Norman Rimmington

Personal information
- Full name: Norman Rimmington
- Date of birth: 29 November 1923
- Place of birth: Staincross, England
- Date of death: 29 December 2016 (aged 93)
- Position: Goalkeeper

Senior career*
- Years: Team / Apps / (Gls)
- 0000–1945: Mapplewell Town
- 1945–1947: Barnsley / 27 / (0)
- 1947–1952: Hartlepools United / 124 / (0)
- Total:  / 151 / (0)

= Norman Rimmington =

English footballer

Norman Rimmington (29 November 1923 – 29 December 2016) was an English footballer who played in the Football League for Barnsley and Hartlepools United.

==Early career==
Rimmington was born in Staincross and began work at North Gawber pit as a 'fitter' after leaving school at 14 whilst playing amateur football with Mapplewell Town. A competent cricket and tennis player, he joined Barnsley in February 1945 on 'amateur terms' but signed professionally for the Tykes upon the resumption of league football (following WW2's conclusion) in 1946.

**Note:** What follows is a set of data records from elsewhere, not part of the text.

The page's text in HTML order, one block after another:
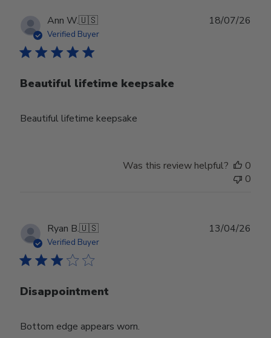
Ann W.🇺🇸
Verified Buyer
Beautiful lifetime keepsake
Beautiful lifetime keepsake
18/07/26
Was this review helpful?
0
0
Ryan B.🇺🇸
Verified Buyer
Disappointment
Bottom edge appears worn.
13/04/26
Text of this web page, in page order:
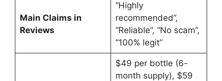
Main Claims in
Reviews
“Highly
recommended”,
“Reliable”, “No scam”,
“100% legit”
$49 per bottle (6-
month supply), $59
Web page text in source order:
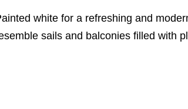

After a short loan spell with Buxton FC in the Cheshire league, his professional debut came on Saturday 7th September 1946 in the Second Division against Coventry City at Highfield Road, having previously made his debut in the wartime league against Leeds United in May of the same year.

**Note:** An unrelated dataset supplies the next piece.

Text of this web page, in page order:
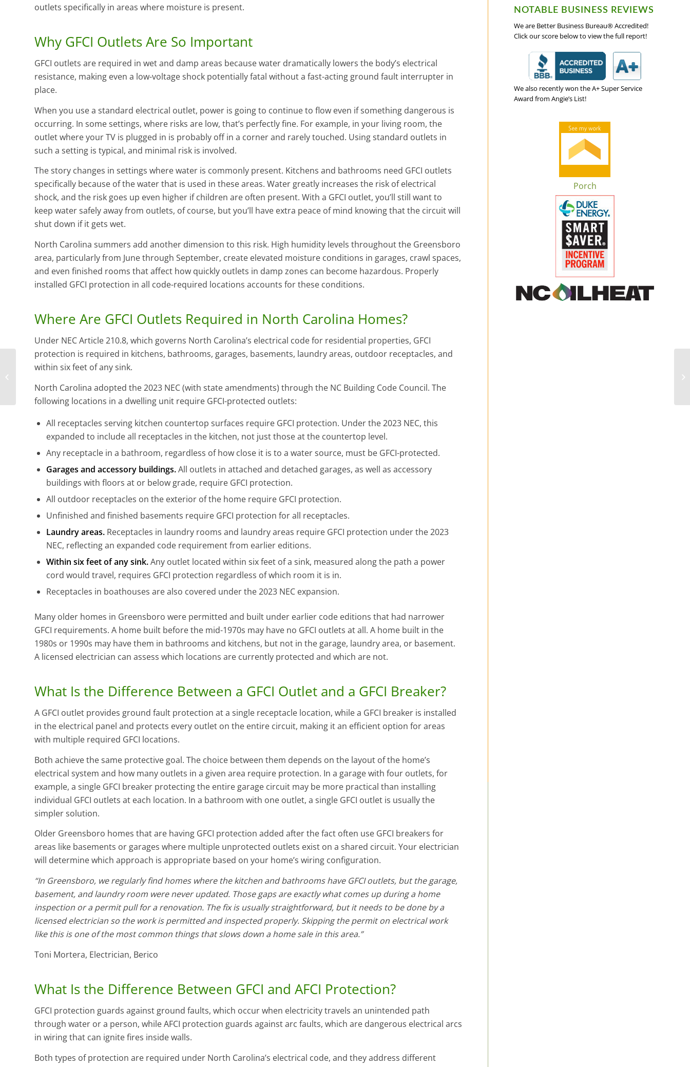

He spent one season with Barnsley before joining Hartlepools United. He spent five years at Hartlepools making 124 league appearances before signing for Wisbech Town in the Midland League in November 1951.

Norman returned to Buxton FC in April 1953 and then spent the 1953/54 season with the 'Bucks' before returning to Yorkshire to play for Denaby United.

==Coaching career==

After ending his playing career following a broken finger, Barnsley manager Tim Ward handed Rimmington a coaching role at the club, where he oversaw the club's 'A' team. After overseseing the club's Central League team in the latter part of the 1961/62 season, Norman was then appointed as 'head trainer' under manager and his former team-mate Johnny Steele in the summer of 1962 on a full-time basis. Norman attended Lilleshall to attain his coaching qualifications and 'treatment of injuries' certificate. Norman became a fully qualified coach in the summer of 1965.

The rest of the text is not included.